Husain sees poetry in painting; filming the body language of Madhur Dixit, he sees poetry in motion.
For Husain fantasy has come true.-- my notes


Gaja Gamini is a purely poetic statement'

India's best-known artist, M F Husain, turned 84
last month. The occasion also marked another
milestone in his long and illustrious career -- the
New York premiere of his film Gaja Gamini, which
features Madhuri Dixit.

The film is unusual and unique in many ways. Above all, it is the
culmination of Husain's life-long dream of making a full-length film
that seeks to convey the essence of Indian womanhood.


Both Madhuri Dixit and Husain spoke to Shanti Karuna about the film
during the actual filming and after it was completed.

Genesis of the film

A couple of years ago, when I was in hospital, I thought of making a film on
Madhuri DixitI have been painting her in different ways, trying to depict her
as the essence of Indian womanhood and of the many manifestations of
womanhood.
. So, rather than painting her, I thought let me try doing the same
thing in some other medium. I wrote a few lines here and there, and then I
started with a visual script, which is about 80 feet long. It is like a film strip.
There I did the important sequences, painting them one by one.

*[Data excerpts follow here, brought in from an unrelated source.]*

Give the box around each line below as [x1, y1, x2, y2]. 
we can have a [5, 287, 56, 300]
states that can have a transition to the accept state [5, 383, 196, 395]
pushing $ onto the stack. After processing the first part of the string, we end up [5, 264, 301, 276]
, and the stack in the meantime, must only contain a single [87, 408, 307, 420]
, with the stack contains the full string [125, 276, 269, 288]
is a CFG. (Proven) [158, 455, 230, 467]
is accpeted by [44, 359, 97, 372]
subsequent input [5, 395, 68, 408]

That was the basis of how I visualised the film. I then started writing the
script, that is, just the story line. But first I fixed two or three metaphors as I
had done in my 1967 film, Through The Eyes Of A Painter, where a
lantern, a lamp, a cow and a shoe were the inanimate objects that I showed
throughout the film -- just music and those images. And I tried to put in those
objects feelings and emotions. I didn't show the shoe being worn by any
person, but just as an object, as form.

The theme that I now wanted was woman as form, as an icon. So I fixed this
metaphor. My mother died when I was a year old. I had never seen her face.
That gave me an idea. I call it, 'Andurpur ki ek aurat, sar pe gatri, gode
me bachcha, aur paun me ghungroo.' (A woman from Andurpur, with a
bundle on her head, a child in her lap and ghungroos on her feet). And then
she walks through space and time.


What the film is about and its message

There is a story, but it is not a linear story -- it moves back and forth, in time
and space -- and Gamini is the link. She plays several roles, which are
reflections or manifestations of womanhood.

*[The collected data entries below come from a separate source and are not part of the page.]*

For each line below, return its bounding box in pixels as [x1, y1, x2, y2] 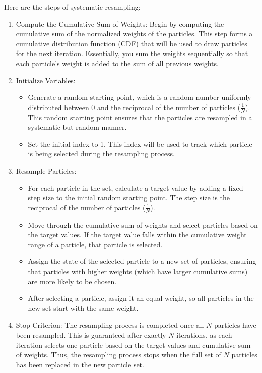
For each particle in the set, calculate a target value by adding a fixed [28, 182, 243, 193]
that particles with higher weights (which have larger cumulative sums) [28, 265, 248, 276]
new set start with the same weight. [28, 302, 139, 313]
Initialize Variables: [16, 75, 76, 85]
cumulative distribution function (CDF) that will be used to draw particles [16, 38, 247, 48]
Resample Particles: [16, 165, 77, 176]
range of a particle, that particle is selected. [28, 239, 163, 249]
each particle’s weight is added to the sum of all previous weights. [16, 58, 219, 68]
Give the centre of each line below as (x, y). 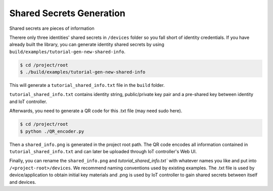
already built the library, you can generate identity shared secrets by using (87, 44)
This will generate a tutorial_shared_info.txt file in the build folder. (87, 85)
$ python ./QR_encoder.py (52, 131)
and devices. (23, 182)
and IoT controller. (28, 102)
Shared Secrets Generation (67, 13)
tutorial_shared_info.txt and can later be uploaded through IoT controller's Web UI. (103, 151)
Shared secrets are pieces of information (52, 28)

There are several episodes. One is in Benares, where some authors like
Premchand and Nirmala, as also two or three other characters meet and talk
of their own experiences. The lover, Kamdeo, comes down and changes into
different forms and we follow them. He becomes a lawyer, a nawab and so
on.

There are five women in this film -- like our legendary Panchkanya -- who
shake up the equanimity of the heavenly Gods. Gamini is the metaphor of a
woman who is shakti and she passes through five different stages without
facing the camera, and nobody knows who she is.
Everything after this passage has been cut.